Reason | Apr 20, 2021 | 0
Oklahoma Committee Passes Bill to Prohibit Enforcement of Some Federal Gun Control
OKLAHOMA CITY, Okla. (March 3, 2020) – Last Friday, an Oklahoma House committee passed a bill that would prohibit enforcement of some federal gun control in the state, setting the stage to nullify it in practice and effect.
Rep. Justin Humphrey introduced House Bill 2901 (HB2901) on Feb. 3. The proposed law would prohibit any law enforcement officer from obeying or enforcing any direct or indirect order that “violates the Second Amendment of the Constitution of the United States, Article II, Section 26 of the Constitution of Oklahoma or the law enforcement oath of the law enforcement officer.
The legislation specifies some actions that would be considered infringement under the law.
“Any federal, state, county or municipal act, law, executive order, administrative order, court order, rule or regulation ordering the confiscation of firearms, firearm accessories or ammunition from law-abiding citizens of this state shall be considered an infringement on the rights of citizens to keep and bear arms as guaranteed by the Second Amendment of the Constitution of the United States and Article II, Section 26 of the Constitution of Oklahoma.”
HB2901 would specifically prohibit state and local law enforcement officers from enforcing those specific acts and would give them the discretion to refuse to enforce other federal gun control laws that they consider an infringement of the Second Amendment or the Oklahoma constitution. The proposed law would prohibit any state agency or department from firing or retaliating against a law enforcement agent who refuses to enforce an order that violates the U.S. or state constitutions or their oath of office. It would also bar the state from cutting funding to a sheriff’s office or municipal police force that takes such an action.
The House Public Safety Committee passed HB2901 by a vote of 11-1.
The federal government relies heavily on state cooperation to implement and enforce almost all of its laws, regulations and acts – including gun control. By simply withdrawing this necessary cooperation, states and localities can nullify many federal actions in effect. As noted by the National Governors’ Association during the partial government shutdown of 2013, “states are partners with the federal government on most federal programs.”
Based on James Madison’s advice for states and individuals in Federalist #46, a “refusal to cooperate with officers of the Union” represents an extremely effective method to bring down federal gun control measures because most enforcement actions rely on help, support and leadership from state and local governments.
Fox News senior judicial analyst Judge Andrew Napolitano agreed. In a televised discussion on the issue, he noted that a single state taking this step would make federal gun laws “nearly impossible” to enforce.

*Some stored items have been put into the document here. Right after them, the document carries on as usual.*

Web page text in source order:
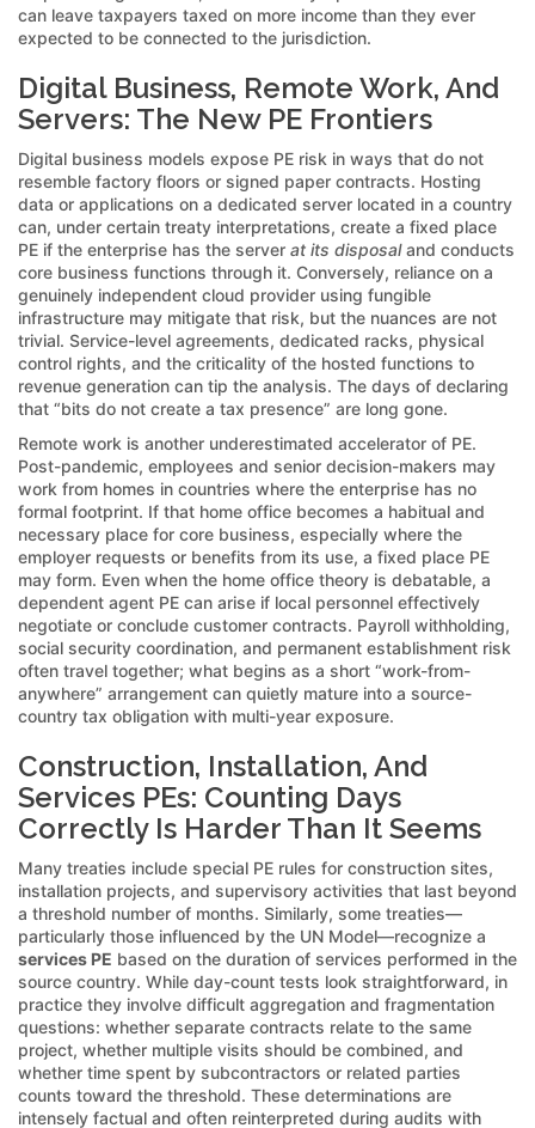
can leave taxpayers taxed on more income than they ever
expected to be connected to the jurisdiction.
Digital Business, Remote Work, And
Servers: The New PE Frontiers
Digital business models expose PE risk in ways that do not
resemble factory floors or signed paper contracts. Hosting
data or applications on a dedicated server located in a country
can, under certain treaty interpretations, create a fixed place
PE if the enterprise has the server at its disposaland conducts
core business functions through it. Conversely, reliance on a
genuinely independent cloud provider using fungible
infrastructure may mitigate that risk, but the nuances are not
trivial. Service-level agreements, dedicated racks, physical
control rights, and the criticality of the hosted functions to
revenue generation can tip the analysis. The days of declaring
that “bits do not create a tax presence” are long gone.
Remote work is another underestimated accelerator of PE.
Post-pandemic, employees and senior decision-makers may
work from homes in countries where the enterprise has no
formal footprint. If that home office becomes a habitual and
necessary place for core business, especially where the
employer requests or benefits from its use, a fixed place PE
may form. Even when the home office theory is debatable, a
dependent agent PE can arise if local personnel effectively
negotiate or conclude customer contracts. Payroll withholding,
social security coordination, and permanent establishment risk
often travel together; what begins as a short “work-from-
anywhere” arrangement can quietly mature into a source-
country tax obligation with multi-year exposure.
Construction, Installation, And
Services PEs: Counting Days
Correctly Is Harder Than It Seems
Many treaties include special PE rules for construction sites,
installation projects, and supervisory activities that last beyond
a threshold number of months. Similarly, some treaties—
particularly those influenced by the UN Model—recognize a
services PE based on the duration of services performed in the
source country. While day-count tests look straightforward, in
practice they involve difficult aggregation and fragmentation
questions: whether separate contracts relate to the same
project, whether multiple visits should be combined, and
whether time spent by subcontractors or related parties
counts toward the threshold. These determinations are
intensely factual and often reinterpreted during audits with

“Partnerships don’t work too well when half the team quits,” said Michael Boldin of the Tenth Amendment Center. “By withdrawing all resources and participation in federal gun control, states and even local governments can help bring these unconstitutional acts to their much-needed end.”
Some gun-rights supporters have argued that such a measure is “unnecessary” because it addresses a nonexistent problem with a divided Congress and an NRA-backed president. Trump’s bump stock ban obliterates this fallacy. Furthermore, the Trump administration actually ramped up enforcement of federal gun laws in 2017 and again in 2018.
The state of Oklahoma can legally bar state agents from enforcing federal gun control. Refusal to cooperate with federal enforcement rests on a well-established legal principle known as the anti-commandeering doctrine.
Simply put, the federal government cannot force states to help implement or enforce any federal act or program. The anti-commandeering doctrine is based primarily on five Supreme Court cases dating back to 1842. Printz v. U.S. serves as the cornerstone.
“We held in New York that Congress cannot compel the States to enact or enforce a federal regulatory program. Today we hold that Congress cannot circumvent that prohibition by conscripting the States’ officers directly. The Federal Government may neither issue directives requiring the States to address particular problems, nor command the States’ officers, or those of their political subdivisions, to administer or enforce a federal regulatory program. It matters not whether policy making is involved, and no case by case weighing of the burdens or benefits is necessary; such commands are fundamentally incompatible with our constitutional system of dual sovereignty”
HB2901 will now go to the full House for further consideration.